◆ Supplied records
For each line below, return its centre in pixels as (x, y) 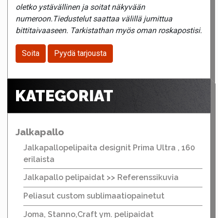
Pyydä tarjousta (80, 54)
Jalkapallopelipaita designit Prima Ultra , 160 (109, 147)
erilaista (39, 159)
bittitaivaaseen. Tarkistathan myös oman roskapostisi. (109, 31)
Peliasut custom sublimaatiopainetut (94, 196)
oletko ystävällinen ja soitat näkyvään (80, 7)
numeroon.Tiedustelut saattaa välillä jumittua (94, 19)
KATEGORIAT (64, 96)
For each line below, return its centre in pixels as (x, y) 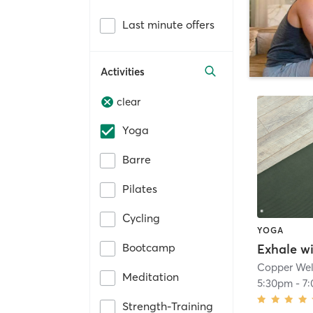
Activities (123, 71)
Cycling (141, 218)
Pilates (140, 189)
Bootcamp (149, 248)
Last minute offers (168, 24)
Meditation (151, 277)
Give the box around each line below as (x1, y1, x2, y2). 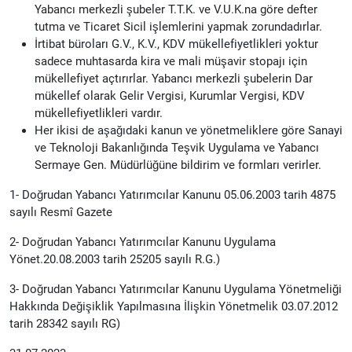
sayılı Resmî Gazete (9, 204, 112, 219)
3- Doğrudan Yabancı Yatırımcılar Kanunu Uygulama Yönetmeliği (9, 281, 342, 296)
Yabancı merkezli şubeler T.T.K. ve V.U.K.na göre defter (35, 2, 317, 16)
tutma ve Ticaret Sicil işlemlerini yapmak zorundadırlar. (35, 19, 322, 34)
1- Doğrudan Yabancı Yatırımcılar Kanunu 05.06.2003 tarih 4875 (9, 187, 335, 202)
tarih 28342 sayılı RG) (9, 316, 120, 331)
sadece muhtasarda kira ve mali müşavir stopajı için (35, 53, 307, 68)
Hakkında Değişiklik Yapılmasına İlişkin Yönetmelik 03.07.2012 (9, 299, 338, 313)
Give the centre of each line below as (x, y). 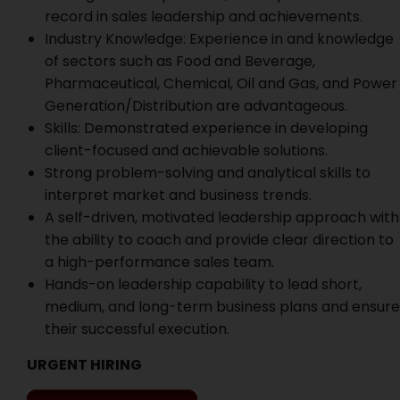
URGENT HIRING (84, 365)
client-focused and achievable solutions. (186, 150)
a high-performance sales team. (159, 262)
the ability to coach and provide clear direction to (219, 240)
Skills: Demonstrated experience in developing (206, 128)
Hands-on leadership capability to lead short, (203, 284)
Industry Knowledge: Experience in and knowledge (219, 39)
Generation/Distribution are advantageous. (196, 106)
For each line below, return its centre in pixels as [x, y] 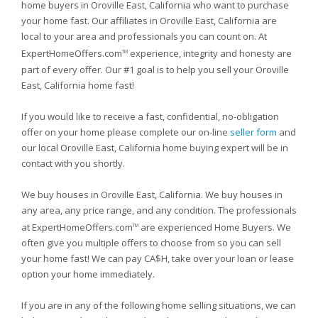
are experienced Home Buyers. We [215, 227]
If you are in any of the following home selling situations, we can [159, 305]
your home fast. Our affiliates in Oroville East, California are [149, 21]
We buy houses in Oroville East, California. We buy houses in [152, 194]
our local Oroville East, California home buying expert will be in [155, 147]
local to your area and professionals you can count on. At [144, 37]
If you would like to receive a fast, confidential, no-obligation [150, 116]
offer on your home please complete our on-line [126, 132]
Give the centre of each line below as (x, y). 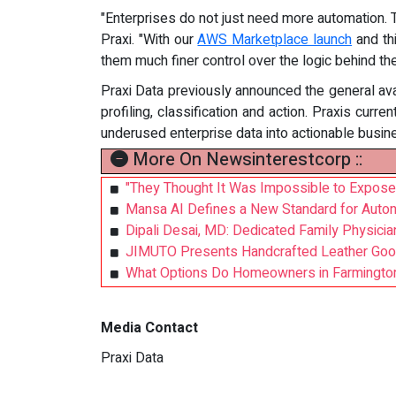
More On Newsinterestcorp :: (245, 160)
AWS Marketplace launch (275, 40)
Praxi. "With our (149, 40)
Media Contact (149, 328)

* * *

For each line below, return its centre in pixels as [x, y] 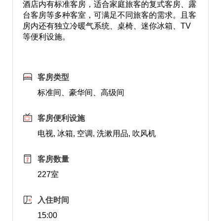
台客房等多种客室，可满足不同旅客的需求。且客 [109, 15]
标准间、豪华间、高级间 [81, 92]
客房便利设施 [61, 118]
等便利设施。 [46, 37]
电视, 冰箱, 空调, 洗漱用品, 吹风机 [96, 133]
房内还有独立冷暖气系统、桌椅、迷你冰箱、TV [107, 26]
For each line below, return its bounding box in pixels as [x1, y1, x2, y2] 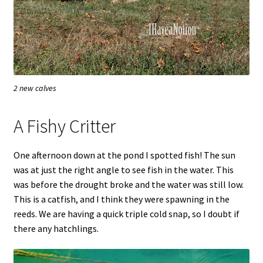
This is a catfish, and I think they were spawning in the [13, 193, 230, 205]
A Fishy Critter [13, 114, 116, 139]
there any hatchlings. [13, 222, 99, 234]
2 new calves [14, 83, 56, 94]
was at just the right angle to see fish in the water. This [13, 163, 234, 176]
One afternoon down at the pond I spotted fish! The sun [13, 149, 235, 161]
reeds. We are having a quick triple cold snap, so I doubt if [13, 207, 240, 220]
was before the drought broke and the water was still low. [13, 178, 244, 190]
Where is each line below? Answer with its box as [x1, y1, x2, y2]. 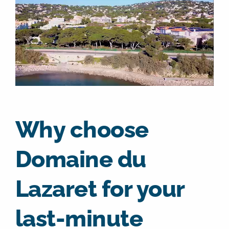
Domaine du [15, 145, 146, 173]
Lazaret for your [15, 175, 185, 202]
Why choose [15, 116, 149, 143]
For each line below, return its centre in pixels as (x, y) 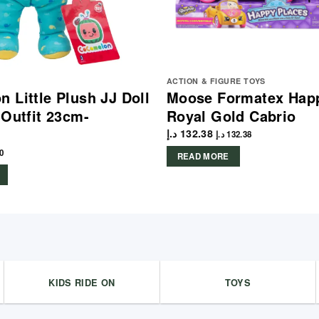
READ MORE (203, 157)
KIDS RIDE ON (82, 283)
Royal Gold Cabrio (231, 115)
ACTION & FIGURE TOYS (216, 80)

* * *

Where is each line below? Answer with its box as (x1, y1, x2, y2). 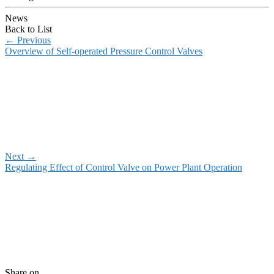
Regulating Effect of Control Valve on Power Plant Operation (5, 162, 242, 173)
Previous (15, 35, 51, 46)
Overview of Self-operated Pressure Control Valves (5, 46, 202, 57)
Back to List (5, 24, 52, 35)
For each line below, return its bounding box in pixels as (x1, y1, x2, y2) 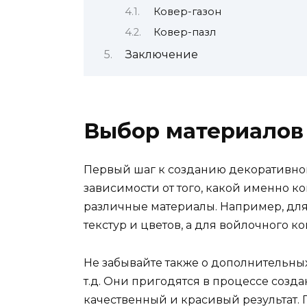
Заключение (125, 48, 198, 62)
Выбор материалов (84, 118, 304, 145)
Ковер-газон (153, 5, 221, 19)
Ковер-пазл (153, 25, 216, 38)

◆ Action item
Throughout the material above, find each line with "Oroville" and return it.

◆ Result of the task
your home fast. Our affiliates in Oroville East, California are [149, 21]
We buy houses in Oroville East, California. We buy houses in [152, 194]
our local Oroville East, California home buying expert will be in [155, 147]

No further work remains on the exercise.